Again however he found himself in an important place at an important time in 1939, when he was appointed rector of Charles University prior to the German occupation and the closing of the universities that same year.
“Bedřich Hrozný’s personal bravery is attested to by an incident that occurred in 1939 when he had just become the rector of Charles University and faced off the invaders in the course of protecting the university. A group of students were hiding on the campus and Bedřich Hrozný – whose language skills included impeccable German – warned the German officer in charge of finding them that they had no legal right to pursue students on the campus. By doing this he was able to protect the students for the time being.”
Hrozný continued to teach privately throughout the occupation, however a major stroke in 1944 left him unable to reassume his academic duties following the liberation of Czechoslovakia in 1945. His work however remains critical to the study of the history, anthropology and linguistics of the Near East and to fields of European-wide significance today.
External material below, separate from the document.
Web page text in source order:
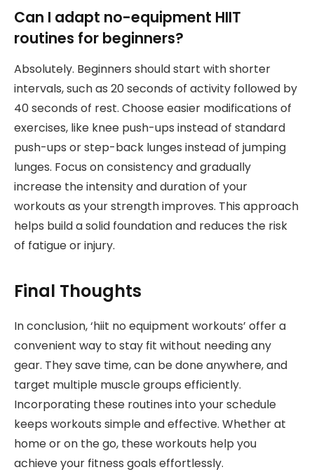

Professor Jasanoff:
“The discovery of Hittite meant that we found the oldest attested Indo-European Language, there’s a whole field which concerns itself with reconstructing the common parent of the Indo-European language family on the basis of its oldest decedents and in that way tracing the history of all of the languages, including the modern ones, like English or French or Czech for that matter. And what Hittite did was supply another extremely important early voice of testimony of what the parent language of the family looked like so that the whole field of Indo-European linguistics has never been the same since Hittite was discovered.”
The episode featured today was first broadcast on May 13, 2009.